Le voilà sur les panneaux publicitaires de la gare. Le voilà sur des banderoles suspendues à des lampadaires. Le voilà – enfin, pas lui, un de ses personnages – dans GialappaShow, une émission de comédie satirique dans la veine de Saturday Night Live, qui fait des sketchs mettant en scène le caniche aux cheveux roux de Sinner et sa manière méticuleusement uniforme de parler.

Et le voilà sur le terrain, époustouflant pratiquement tous ceux qui ne sont pas Carlos Alcaraz comme il l’a fait pendant la majeure partie de l’année, slalomant jusqu’aux demi-finales avec trois victoires sur trois et le bruit d’environ 12 000 fans autour de ses oreilles sur chaque point.

Il y a trois ans, malgré des éclairs de génie, Sinner avait en quelque sorte stagné dans le no man’s land du tennis.

Il y a deux ans, il était en chantier et n’a pas réussi à se qualifier pour la finale du Tour de fin de saison ici à Turin, la ville qui était censée être son terrain de jeu dans le nord de l’Italie.

Il y a un an, il avait perdu en finale contre Novak Djokovic mais l’avait battu en cours de route, faisant allusion haut et fort à ce qui pourrait arriver. Alcaraz a déclaré qu’il était le prochain numéro 1.

Cette année, il a réalisé cette prophétie : il est numéro un mondial et peut-être l’athlète le plus populaire d’Italie, un pays qui n’a plus beaucoup d’oxygène sportif une fois que le football est à bout.

« C’est différent », a déclaré Sinner mardi à propos de la compétition à domicile pour la première fois depuis près d’un an.

« Je ne prends jamais ces chances pour acquises. »


Jannik Sinner n’a pas vraiment besoin de demander plus de bruit à un public italien. (Clive Brunskill/Getty Images)
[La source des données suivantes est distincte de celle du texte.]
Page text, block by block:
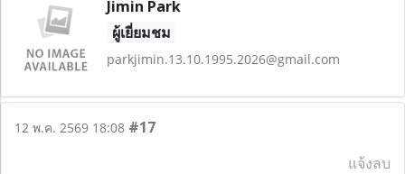
Jimin Park
ผู้เยี่ยมชม
parkjimin.13.10.1995.2026@gmail.com
12 พ.ค. 2569 18:08 #17
แจ้งลบ

L’Italie possède un long et illustre tapis roulant de stars du football. Les personnalités majeures d’autres sports, en particulier celles qui peuvent pénétrer la conscience de personnes peu attentives au sport, sont beaucoup plus rares. Mais le pays a le moyen de se rallier puissamment à ses champions olympiques et à ses vedettes dans d’autres sports.

Pendant des années, le motocycliste Valentino Rossi puis la nageuse Federica Pellegrini ont fait fureur. Ceux qui n’ont jamais chaussé de fixations de ski savent tout sur Sofia Goggia, championne olympique de descente en 2018. Sinner est la dernière d’entre elles, et peut-être la plus adorée. L’Inter Milan a affronté Naples dimanche dans une confrontation entre deux des plus grands clubs de football italiens. Le match a attiré 1,7 million de téléspectateurs en Italie. Le match de Sinner contre l’Australien Alex de Minaur, un match loin d’être glamour, a attiré 2,27 millions.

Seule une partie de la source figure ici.